Intel® Fortran Compiler Classic and Intel® Fortran Compiler Developer Guide and Reference

ID 767251
Date 3/22/2024
Public

A newer version of this document is available. Customers should click here to go to the newest version.

Document Table of Contents

Profile-Guided Optimization

Profile-guided Optimization (PGO) improves application performance by shrinking code size, reducing branch mispredictions, and reorganizing code layout to reduce instruction-cache problems. PGO provides information to the compiler about areas of an application that are most frequently executed. By knowing these areas, the compiler is able to be more selective and specific in optimizing the application.

NOTE:
This section describes profile-guided optimization (PGO) for ifort. ifx implements PGO using certain Clang fprofile options. We do not document Clang options. For more information about Clang options, see the Clang documentation.

PGO consists of three phases or steps.

  1. Instrument the program. The compiler creates and links an instrumented program from your source code and special code from the compiler.

  2. Run the instrumented executable. Each time you execute the instrumented code, the instrumented program generates a dynamic information file, which is used in the final compilation.

  3. Final compilation. When you compile a second time, the dynamic information files are merged into a summary file.

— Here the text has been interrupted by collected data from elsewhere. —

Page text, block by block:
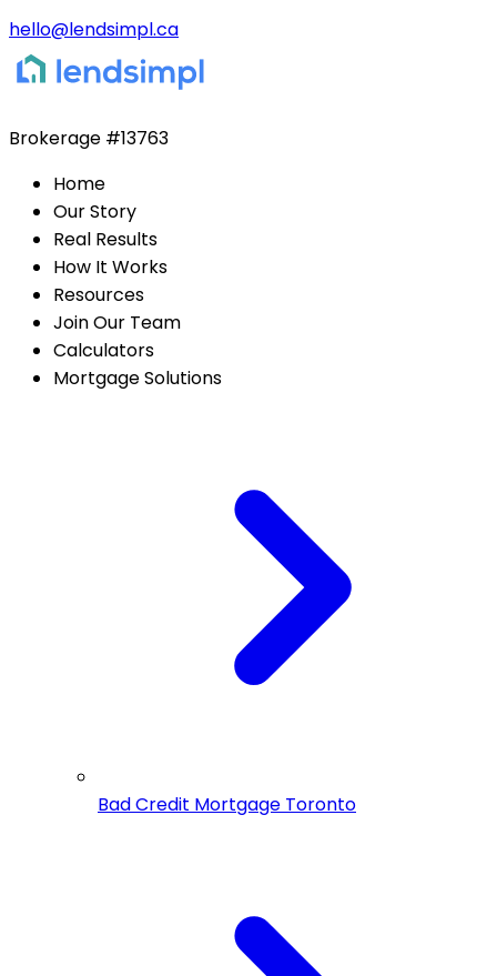
hello@lendsimpl.ca
Brokerage #13763
Home
Our Story
Real Results
How It Works
Resources
Join Our Team
Calculators
Mortgage Solutions
Bad Credit Mortgage Toronto
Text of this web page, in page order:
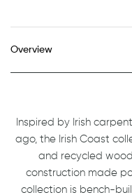
Overview
Inspired by Irish
ago, the Irish Coast
and recycled
construction made
collection is bench-
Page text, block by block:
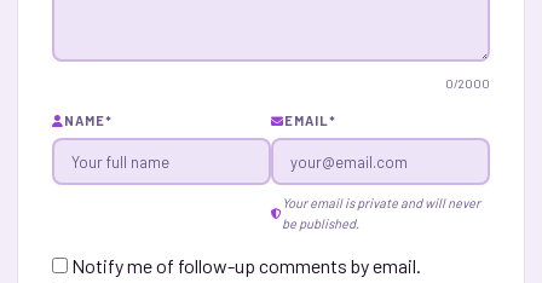
0/2000
NAME* EMAIL*
Your email is private and will never
be published.
Notify me of follow-up comments by email.
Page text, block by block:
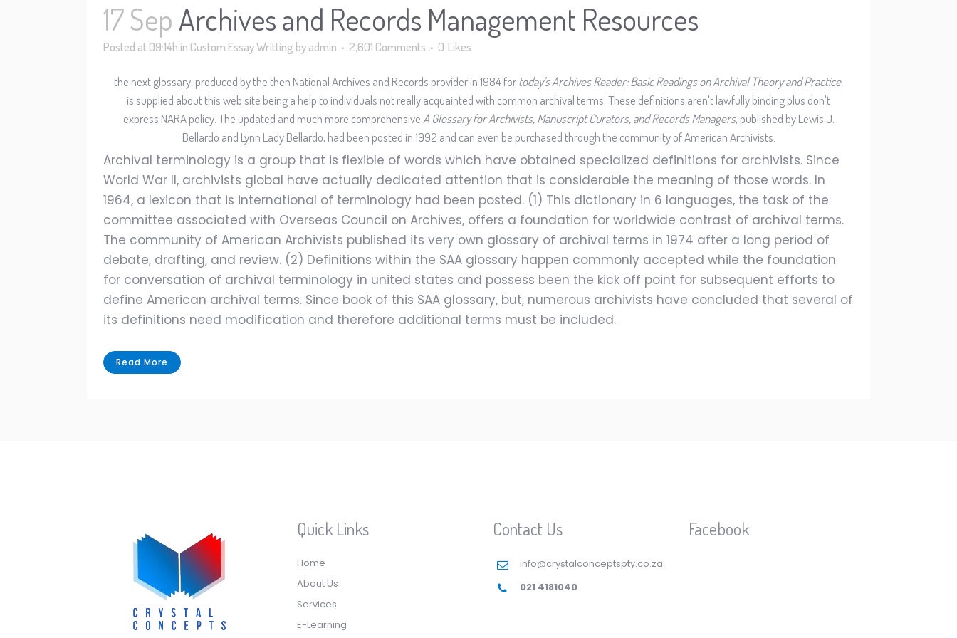
17 Sep Archives and Records Management Resources
Posted at 09:14h in Custom Essay Writting byadmin 2,601 Comments 0 Likes
the next glossary, produced by the then National Archives and Records provider in 1984 fortoday's Archives Reader: Basic Readings on Archival Theory and Practice,
is supplied about this web site being a help to individuals not really acquainted with common archival terms. These definitions aren't lawfully binding plus don't
express NARA policy. The updated and much more comprehensive A Glossary for Archivists, Manuscript Curators, and Records Managers, published by Lewis J.
Bellardo and Lynn Lady Bellardo, had been posted in 1992 and can even be purchased through the community of American Archivists.
Archival terminology is a group that is flexible of words which have obtained specialized definitions for archivists. Since
World War II, archivists global have actually dedicated attention that is considerable the meaning of those words. In
1964, a lexicon that is international of terminology had been posted. (1) This dictionary in 6 languages, the task of the
committee associated with Overseas Council on Archives, offers a foundation for worldwide contrast of archival terms.
The community of American Archivists published its very own glossary of archival terms in 1974 after a long period of
debate, drafting, and review. (2) Definitions within the SAA glossary happen commonly accepted while the foundation
for conversation of archival terminology in united states and possess been the kick off point for subsequent efforts to
define American archival terms. Since book of this SAA glossary, but, numerous archivists have concluded that several of
its definitions need modification and therefore additional terms must be included.
Read More
Quick Links
Home
About Us
Services
E-Learning
Contact Us
info@crystalconceptspty.co.za
021 4181040
Facebook
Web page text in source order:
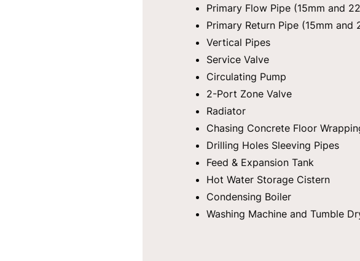
Primary Flow Pipe (15mm and
Primary Return Pipe (15mm and
Vertical Pipes
Service Valve
Circulating Pump
2-Port Zone Valve
Radiator
Chasing Concrete Floor
Drilling Holes Sleeving Pipes
Feed & Expansion Tank
Hot Water Storage Cistern
Condensing Boiler
Washing Machine and Tumble

Using the summary of the profile information in this file, the compiler attempts to optimize the execution of the most heavily traveled paths in the program.

See Profile-Guided Optimization Options for information about the supported options and Profile an Application for specific details about using PGO from the command line.

PGO provides the following benefits:

  • Use profile information for register allocation to optimize the location of spill code.

  • Improve branch prediction for indirect function calls by identifying the most likely targets. Some processors have longer pipelines, which improves branch prediction and translates into high performance gains.

  • Detect and do not vectorize loops that execute only a small number of iterations, reducing the runtime overhead that vectorization might otherwise add.

Interprocedural optimization (IPO) and PGO can affect each other; using PGO can often enable the compiler to make better decisions about inline function expansion, which increases the effectiveness of interprocedural optimizations. Unlike other optimizations, such as those strictly for size or speed, the results of IPO and PGO vary. This variability is due to the unique characteristics of each program, which often include different profiles and different opportunities for optimizations.

Performance Improvements with PGO

PGO works best for code with many frequently executed branches that are difficult to predict at compile time. An example is the code with intensive error-checking in which the error conditions are false most of the time. The infrequently executed (cold) error-handling code can be relocated so the branch is rarely predicted incorrectly. Minimizing cold code interleaved into the frequently executed (hot) code improves instruction cache behavior.

When you use PGO, consider the following guidelines:

  • Minimize changes to your program after you execute the instrumented code and before feedback compilation. During feedback compilation, the compiler ignores dynamic information for functions modified after that information was generated. If you modify your program, the compiler can issue a warning that the dynamic information does not correspond to a modified function when PGO remarks are enabled or found in the optimization report.

  • Repeat the instrumentation compilation if you make many changes to your source files after execution and before feedback compilation.

  • Know the sections of your code that are the most heavily used. If the data set provided to your program is very consistent and displays similar behavior on every execution, then PGO can probably help optimize your program execution.

  • Different data sets can result in different algorithms being called. The difference can cause the behavior of your program to vary for each execution. In cases where your code behavior differs greatly between executions, PGO may not provide noticeable benefits. If it takes multiple data sets to accurately characterize application performance, execute the application with all data sets then merge the dynamic profiles; this technique should result in an optimized application.

You must insure that the benefit of the profiled information is worth the effort required to maintain up-to-date profiles.